Disulfide bridges can occur between cysteine residues in the same chain of polypeptides, or between cysteines locate in completed different chains. Interactions between different polypeptide chains are the fourth level of protein structure, the quaternary structure. The hemoglobin in your blood is a perfect example of quaternary structure. Each hemoglobin molecule is formed by four identical globin protein subunits, each of which is held in a specific conformation by disulfide bridges within the polypeptide as well as bonding with the iron-containing heme molecule. All four globin subunits are bound together by intermolecular disulfide bridges, and the entire molecule acts as one to bind up to four oxygen molecules at once, and to release them when needed.
Modeling Structures In a Search for Solutions to the Illness
Polypeptide chains begin folding into their final shape during translation, as the growing chain is extruded from the ribosome, similar to the way a piece of straightened memory wire can snap into a complex shape when heated. But as is always the case with biology, there’s much more to the story.
In many cells, there is extensive editing of the transcribed genes that occurs before translation, which alters the primary structure vastly compared to the raw base sequence of the gene. The translational machinery also often enlists the help of molecular chaperones, proteins that temporarily bind to the nascent polypeptide chain to prevent it from taking an intermediate structure that would prevent it from taking its final shape.

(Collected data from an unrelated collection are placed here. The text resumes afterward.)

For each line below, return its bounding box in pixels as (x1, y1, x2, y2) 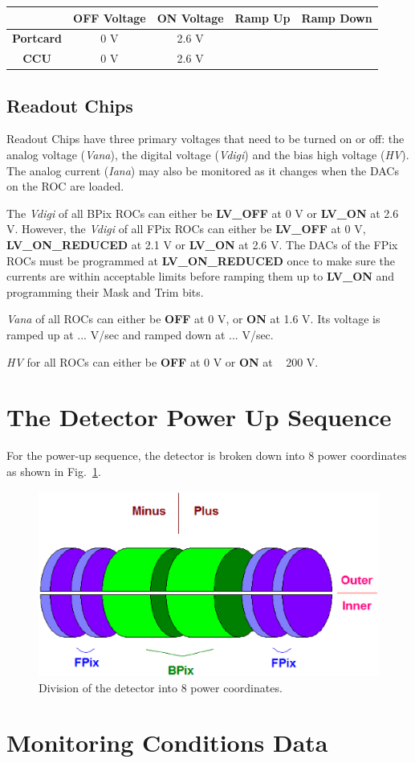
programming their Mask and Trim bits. (6, 283, 204, 300)
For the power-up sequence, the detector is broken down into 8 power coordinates (6, 447, 407, 464)
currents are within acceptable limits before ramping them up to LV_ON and (6, 268, 395, 285)
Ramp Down (301, 9, 372, 26)
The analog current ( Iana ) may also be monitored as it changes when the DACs (6, 162, 399, 178)
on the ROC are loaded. (6, 178, 124, 195)
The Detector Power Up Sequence (6, 400, 392, 433)
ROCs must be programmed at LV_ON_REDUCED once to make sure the (6, 252, 396, 269)
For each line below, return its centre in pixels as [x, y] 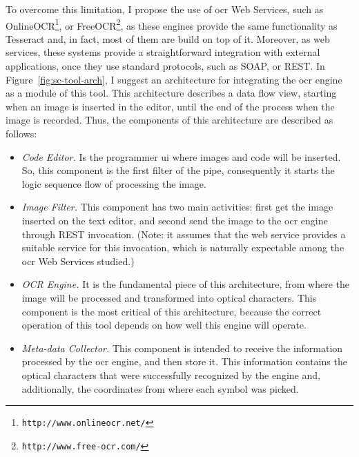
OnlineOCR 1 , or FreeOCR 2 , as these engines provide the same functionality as [172, 24]
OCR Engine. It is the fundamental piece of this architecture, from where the [185, 284]
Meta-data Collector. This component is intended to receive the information [182, 348]
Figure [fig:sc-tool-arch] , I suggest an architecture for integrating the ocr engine [174, 79]
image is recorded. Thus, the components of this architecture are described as [169, 120]
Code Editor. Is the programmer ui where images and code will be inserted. [181, 156]
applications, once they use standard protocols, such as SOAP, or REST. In [165, 66]
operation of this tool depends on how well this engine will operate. [164, 325]
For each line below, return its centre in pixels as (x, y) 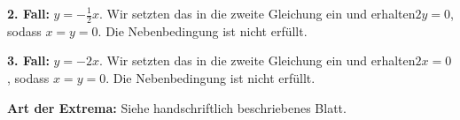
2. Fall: (28, 13)
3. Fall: (28, 60)
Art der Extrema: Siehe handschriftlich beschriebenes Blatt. (177, 107)
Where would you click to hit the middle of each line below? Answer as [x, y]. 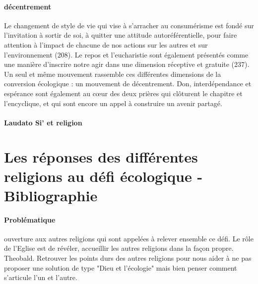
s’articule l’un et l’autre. [41, 277]
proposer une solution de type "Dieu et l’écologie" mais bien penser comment [121, 267]
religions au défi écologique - [103, 176]
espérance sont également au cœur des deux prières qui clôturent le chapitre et [123, 93]
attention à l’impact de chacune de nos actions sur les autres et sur [106, 44]
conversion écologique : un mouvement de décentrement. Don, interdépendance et [128, 84]
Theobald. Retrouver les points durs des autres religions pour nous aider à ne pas [128, 258]
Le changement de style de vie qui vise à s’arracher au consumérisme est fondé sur [129, 25]
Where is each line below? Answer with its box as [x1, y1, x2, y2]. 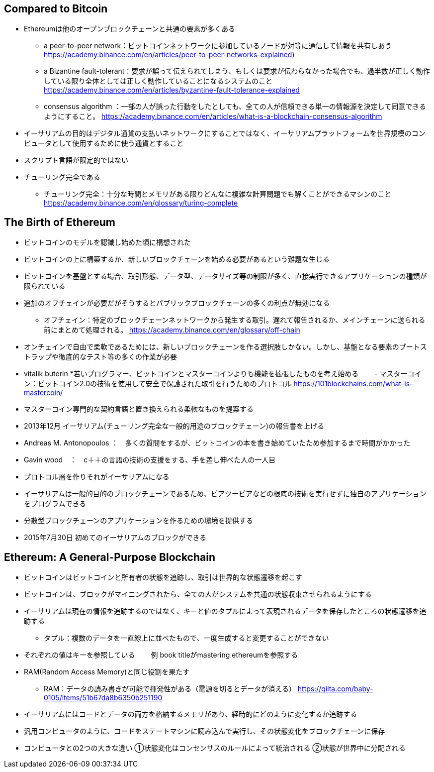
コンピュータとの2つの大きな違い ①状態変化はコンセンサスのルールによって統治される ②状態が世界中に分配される [24, 744, 406, 753]
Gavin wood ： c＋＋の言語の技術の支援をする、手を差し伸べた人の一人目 [24, 455, 276, 464]
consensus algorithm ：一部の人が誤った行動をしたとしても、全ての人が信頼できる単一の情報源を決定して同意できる [44, 102, 427, 111]
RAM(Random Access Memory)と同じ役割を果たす [24, 667, 190, 676]
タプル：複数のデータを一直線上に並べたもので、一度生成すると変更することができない [44, 634, 329, 643]
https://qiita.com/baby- [297, 684, 373, 693]
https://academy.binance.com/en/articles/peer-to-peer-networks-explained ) [44, 50, 295, 59]
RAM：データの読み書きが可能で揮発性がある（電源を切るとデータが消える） [44, 684, 296, 693]
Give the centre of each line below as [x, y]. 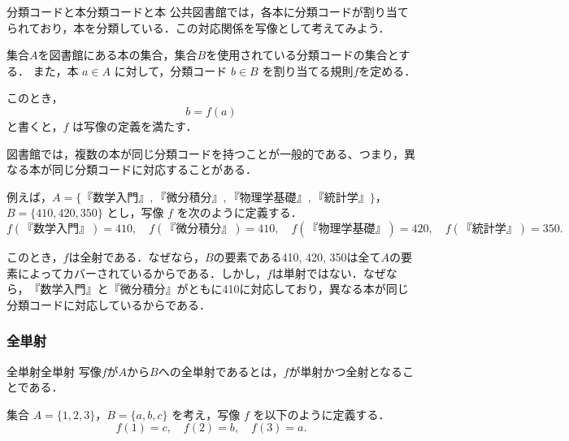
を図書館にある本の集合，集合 [117, 55]
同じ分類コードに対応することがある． [154, 169]
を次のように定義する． [239, 212]
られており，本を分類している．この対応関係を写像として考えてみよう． [198, 27]
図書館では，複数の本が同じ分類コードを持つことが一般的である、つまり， [205, 153]
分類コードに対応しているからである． [109, 304]
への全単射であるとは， [221, 371]
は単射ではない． [317, 272]

All this is to say that predicting the final shape of a protein from the primary structure is not trivial. For decades, the only way to explore protein structure was with physical methods like X-ray crystallography. It wasn’t until the late 1960s that biophysical chemists started building computational models for protein folding, focused mainly on modeling the secondary structure of a protein. These methods and their descendants take a vast amount of input data in addition to the primary structure sequence, such as tables of bond angles between amino acids, lists of hydrophobicity, charge states, and even conservation of structure and function over evolutionary timescales to make a best guess at what a protein is going to look like.
Current computational methods for secondary structure prediction, like those running on Folding@Home’s network right now, run at about 80% accuracy, which is pretty good considering the complexity of the task. The data generated by the folding prediction models for proteins like the SARS-CoV-2 spike protein will be coupled with physical study data to come up with a firm structure for the protein, and perhaps give us insights into how the virus binds to the human angiotension converting enzyme-2 (ACE-2) receptors that line the respiratory tract, which is its path into the body. If we can figure out the structure, we might be able to find drugs to block binding and prevent infection.
Protein folding research is central to our understanding of so many diseases and infections that even once we figure out a way to beat COVID-19, the Folding@Home network, which as seen such explosive growth over the past month, will not go idle for long. The network is a research tool well-suited to exploring protein models central to dozens of diseases that are related to misfolded proteins, such as Alzheimer’s and variant Cruetzfeldt-Jakob disease, often incorrectly called mad-cow disease. And when the next virus inevitably comes along, all that horsepower, and all the experience being gained in managing it, will be ready to go again.